I’m trying new things to combat the stress that comes with the changing seasons. One thing that seems to be working is giving myself activities to look forward to inside the house. Maybe it will raise my spirits enough to actually leave the house. Maybe not. At a minimum it gets me out the bed. That’s progress.

Spa days at home are life savers. I spend hours on scented baths, showers, exfoliation, clay masks, facial massage, moisturizing, manicures, and pedicures. When I’m done, I feel a little lighter, a little less stressed, a little more prepared for the outside world. It doesn’t have to be expensive.  It doesn’t have to take hours. Your only moment alone may be the shower. If so, use that time.   Also it doesn’t have to be expensive.  Whether you find products in a department store, drug store, or grocery store doesn’t matter.  What matters is taking out time for you.  Afterall, if you don’t take time out for you you’ll be less able to help others.

Self Care

Today’s trip to the doctor was like being dropped on my head.  There is nothing like having someone hold a mirror to your face and show you how much you have been lacking.  I knew but for whatever reason it wasn’t real until day.
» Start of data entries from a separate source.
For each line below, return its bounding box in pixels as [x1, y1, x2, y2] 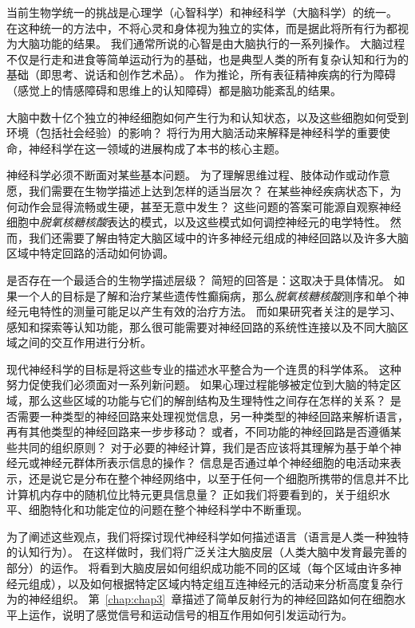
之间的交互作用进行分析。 [17, 334, 152, 351]
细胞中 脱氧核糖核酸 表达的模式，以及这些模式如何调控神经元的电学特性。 [6, 214, 386, 230]
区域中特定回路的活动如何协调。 [6, 245, 174, 261]
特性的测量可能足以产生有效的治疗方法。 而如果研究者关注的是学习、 [39, 303, 401, 320]
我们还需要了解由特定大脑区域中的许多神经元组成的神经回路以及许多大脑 [28, 229, 409, 245]
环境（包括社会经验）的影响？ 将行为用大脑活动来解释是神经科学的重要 [6, 124, 379, 141]
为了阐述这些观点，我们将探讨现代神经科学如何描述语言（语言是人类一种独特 [6, 528, 409, 544]
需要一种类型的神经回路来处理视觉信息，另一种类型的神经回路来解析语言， [17, 407, 409, 424]
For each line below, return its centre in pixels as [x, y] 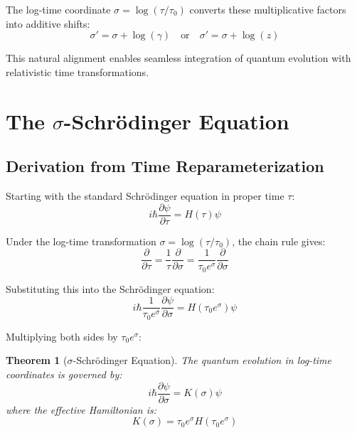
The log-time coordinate [58, 9]
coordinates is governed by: [64, 374]
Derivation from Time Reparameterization [165, 166]
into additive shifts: [48, 23]
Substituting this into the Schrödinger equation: [110, 288]
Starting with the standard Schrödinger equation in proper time [145, 195]
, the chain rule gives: [279, 241]
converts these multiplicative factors [268, 9]
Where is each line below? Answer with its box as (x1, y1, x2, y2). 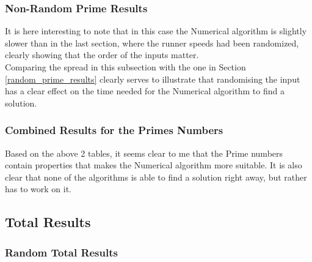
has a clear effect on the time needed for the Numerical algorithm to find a (5, 84, 285, 97)
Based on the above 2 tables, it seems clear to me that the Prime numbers (5, 146, 283, 159)
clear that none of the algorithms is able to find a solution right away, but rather (5, 170, 307, 183)
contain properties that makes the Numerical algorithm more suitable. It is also (5, 159, 302, 171)
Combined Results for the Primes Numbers (5, 122, 223, 138)
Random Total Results (5, 244, 118, 260)
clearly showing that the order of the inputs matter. (5, 48, 199, 61)
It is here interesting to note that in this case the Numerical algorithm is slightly (5, 24, 307, 37)
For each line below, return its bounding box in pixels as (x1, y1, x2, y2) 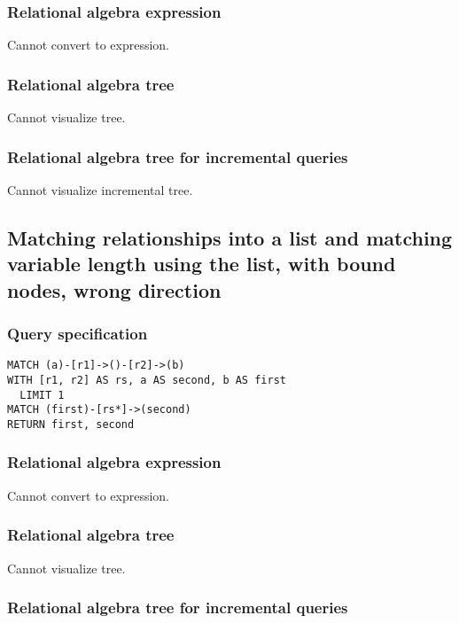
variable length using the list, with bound (7, 250, 396, 277)
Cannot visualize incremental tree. (7, 180, 193, 199)
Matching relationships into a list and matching (7, 223, 453, 251)
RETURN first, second (7, 417, 135, 431)
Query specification (7, 322, 148, 344)
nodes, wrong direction (7, 276, 222, 303)
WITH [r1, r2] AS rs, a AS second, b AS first (7, 373, 286, 386)
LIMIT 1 (19, 388, 65, 401)
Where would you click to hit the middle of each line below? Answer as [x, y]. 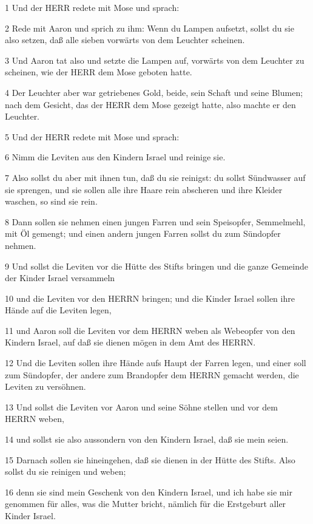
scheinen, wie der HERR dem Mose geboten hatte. [99, 72]
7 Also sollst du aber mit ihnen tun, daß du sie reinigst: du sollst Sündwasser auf [155, 177]
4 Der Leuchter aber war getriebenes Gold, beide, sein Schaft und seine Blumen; [154, 92]
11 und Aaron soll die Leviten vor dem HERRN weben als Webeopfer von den [150, 330]
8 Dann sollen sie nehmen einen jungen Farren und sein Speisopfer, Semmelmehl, [155, 221]
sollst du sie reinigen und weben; [66, 471]
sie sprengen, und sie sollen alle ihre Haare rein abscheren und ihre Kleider [144, 189]
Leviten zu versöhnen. [45, 386]
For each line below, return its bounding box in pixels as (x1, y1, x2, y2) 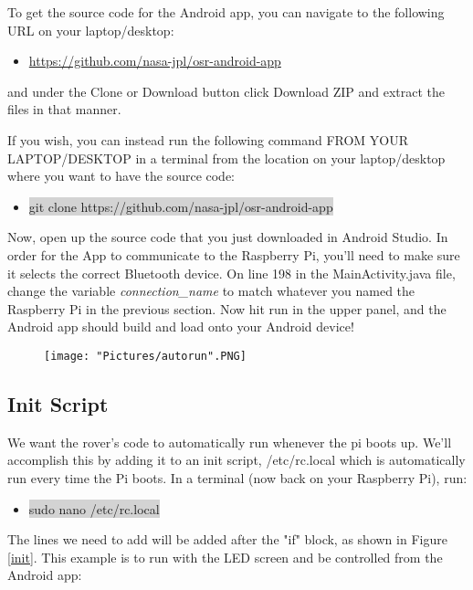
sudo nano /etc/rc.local (28, 499, 160, 518)
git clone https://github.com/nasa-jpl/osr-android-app (28, 196, 333, 216)
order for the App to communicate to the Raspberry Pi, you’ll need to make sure (7, 245, 460, 264)
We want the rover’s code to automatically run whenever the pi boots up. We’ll (7, 432, 452, 451)
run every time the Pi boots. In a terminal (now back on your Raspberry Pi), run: (7, 468, 468, 487)
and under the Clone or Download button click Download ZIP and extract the (7, 81, 446, 100)
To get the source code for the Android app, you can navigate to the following (7, 3, 445, 21)
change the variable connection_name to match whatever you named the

I went for my back pain which has been an issue since I was rear ended in 2010. While I was waiting to be seen I noticed the scale in the hall.  I forgot about that part.  I don’t weigh myself at home.  I measure myself but I stay off the scale.  I knew the scale was going to reflect a number seemingly unhealthy for my height.  I was dreading it.  When it was my turn, I hadn’t quite decided if I would look.  Once I got on the scale, my breasts decided for me lol.  I couldn’t see past them to the number on the scale.  I contorted so I could see.  Then I tried to justify the number.  It can’t be right.  My movement could’ve threw it off.  Plus I was wearing shoes…and layers…

Then it was time for my vitals.  Anxiety hit again.  Would my blood pressure be elevated? Then I start thinking about strokes, heart attacks, medications.  By the time the doctor came in.  I had lost focus on my back and started thinking about everything else.

What was the outcome? Well the short version is, things that once came easy now have to be worked towards. Is that the answer I want? No. However, it is what it is.  If I want to be healthy I have to constantly work towards health. I have to work harder to combat family history.  I cannot neglect self care.

I already know some days will be harder than others.  I also know the payoff will be well worth it.